[HN Gopher] SIMD-accelerated computer vision on a $2 microcontro...
       ___________________________________________________________________
        
       SIMD-accelerated computer vision on a $2 microcontroller
        
       Author : shraiwi
       Score  : 280 points
       Date   : 2024-06-25 02:10 UTC (20 hours ago)
        
 (HTM) web link (shraiwi.github.io)
 (TXT) w3m dump (shraiwi.github.io)
        
       | restricted_ptr wrote:
       | I wonder if ESP32 has VLIW slots and a tighter instruction
       | packaging is possible?
        
         | duskwuff wrote:
         | Neither Xtensa nor RISC-V are VLIW architectures.
        
           | restricted_ptr wrote:
           | Xtensa architecture is flexible and extendable by the user.
           | Ability to define new instructions, hw features and VLIW
           | configurations are some of the key features.
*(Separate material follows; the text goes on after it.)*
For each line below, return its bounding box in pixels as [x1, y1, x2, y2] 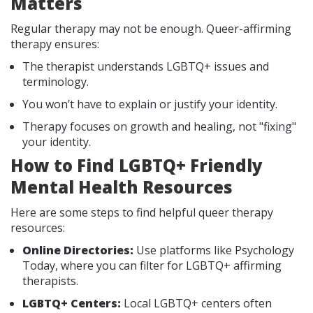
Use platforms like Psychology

You can find
           | more details on the internet
           | https://en.m.wikipedia.org/wiki/Tensilica
        
           | thrtythreeforty wrote:
           | Generally speaking, this is not correct. _Base_ Xtensa is not
           | VLIW, but Xtensa 's various vector extensions do allow VLIW
           | instructions, collectively called "FLIX."
           | 
           | It is doubtful that ESP32's Xtensa is VLIW-capable, though.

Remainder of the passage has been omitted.